Dataset records
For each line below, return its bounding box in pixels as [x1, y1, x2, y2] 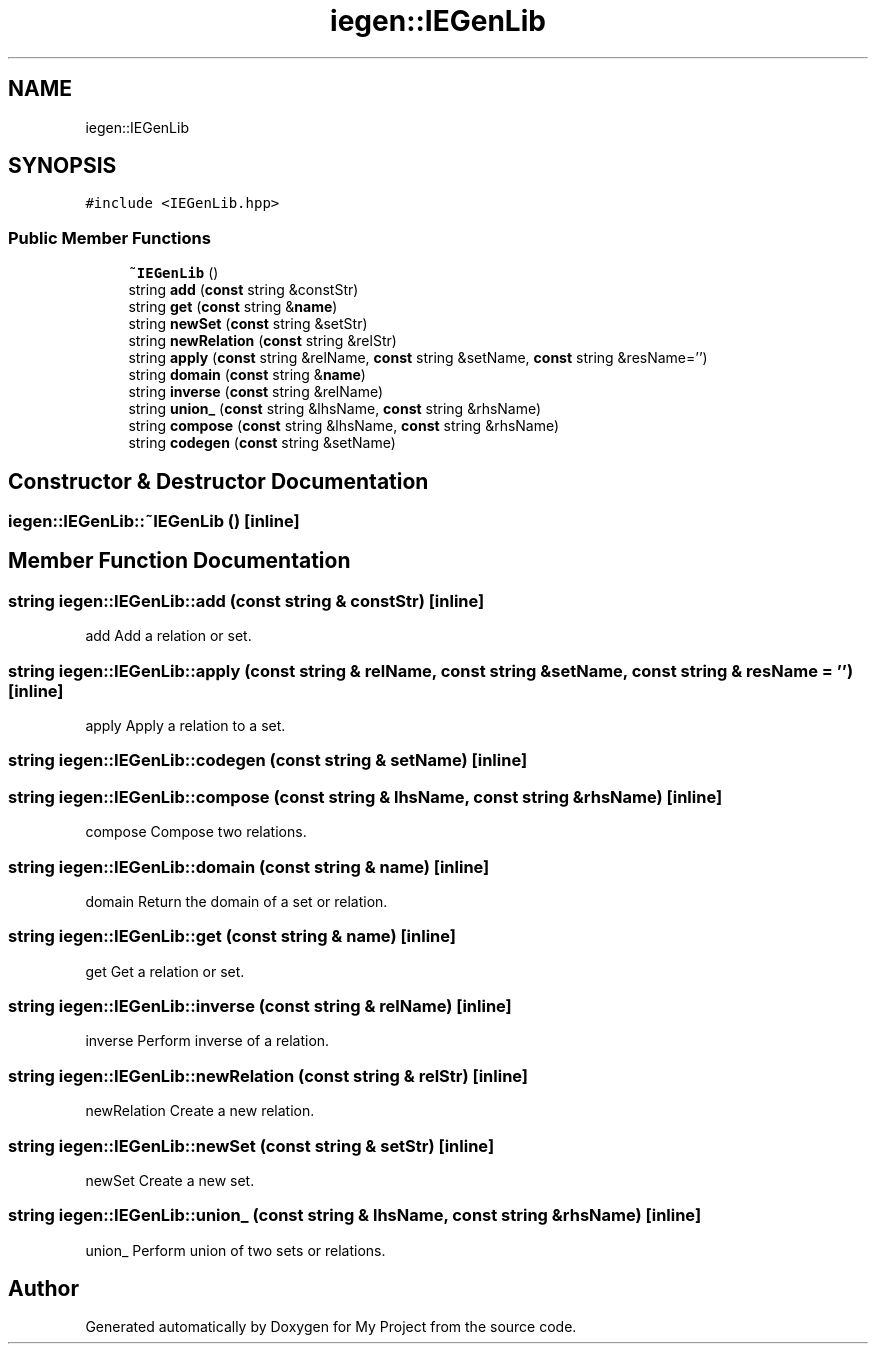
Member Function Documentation [8, 548, 351, 574]
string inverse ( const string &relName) [128, 383, 384, 401]
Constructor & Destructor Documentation [8, 468, 429, 494]
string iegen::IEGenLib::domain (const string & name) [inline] [8, 856, 490, 877]
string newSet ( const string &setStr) [128, 315, 368, 333]
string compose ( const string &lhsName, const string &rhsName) [128, 417, 560, 435]
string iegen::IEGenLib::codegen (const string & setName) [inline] [8, 750, 528, 771]
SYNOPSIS [8, 153, 117, 179]

## Required action
Go through the entries above and copy every line containing "string".

## Result of the task
string inverse ( const string &relName) [128, 383, 384, 401]
string iegen::IEGenLib::domain (const string & name) [inline] [8, 856, 490, 877]
string newSet ( const string &setStr) [128, 315, 368, 333]
string compose ( const string &lhsName, const string &rhsName) [128, 417, 560, 435]
string iegen::IEGenLib::codegen (const string & setName) [inline] [8, 750, 528, 771]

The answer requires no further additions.